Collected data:
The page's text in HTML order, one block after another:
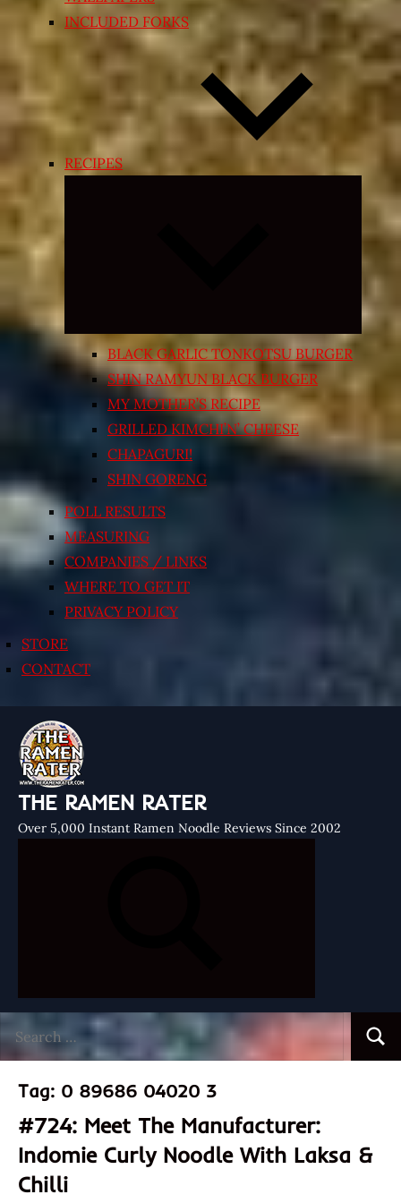
INCLUDED FORKS
RECIPES
Expand
menu
BLACK GARLIC TONKOTSU BURGER
SHIN RAMYUN BLACK BURGER
MY MOTHER’S RECIPE
GRILLED KIMCHI’N’ CHEESE
CHAPAGURI!
SHIN GORENG
POLL RESULTS
MEASURING
COMPANIES / LINKS
WHERE TO GET IT
PRIVACY POLICY
STORE
CONTACT
THE RAMEN RATER
Over 5,000 Instant Ramen Noodle Reviews Since 2002
for:
Tag: 0 89686 04020 3
#724: Meet The Manufacturer:
Indomie Curly Noodle With Laksa &
Chilli
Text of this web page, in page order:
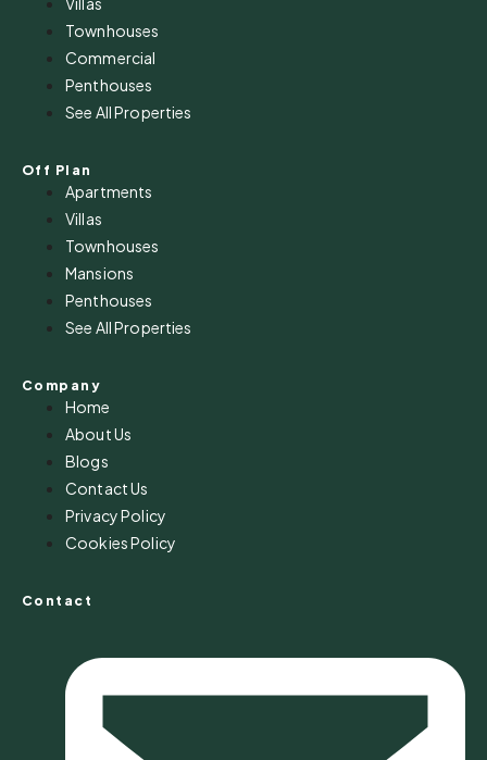
Townhouses
Commercial
Penthouses
See All Properties
Off Plan
Apartments
Villas
Townhouses
Mansions
Penthouses
See All Properties
Company
Home
About Us
Blogs
Contact Us
Privacy Policy
Cookies Policy
Contact

▶ WHAT NEEDS TO BE DONE: In the lines above, find each one with "SHIN" and list it.

▶ EXERCISE RESULT:
SHIN RAMYUN BLACK BURGER
SHIN GORENG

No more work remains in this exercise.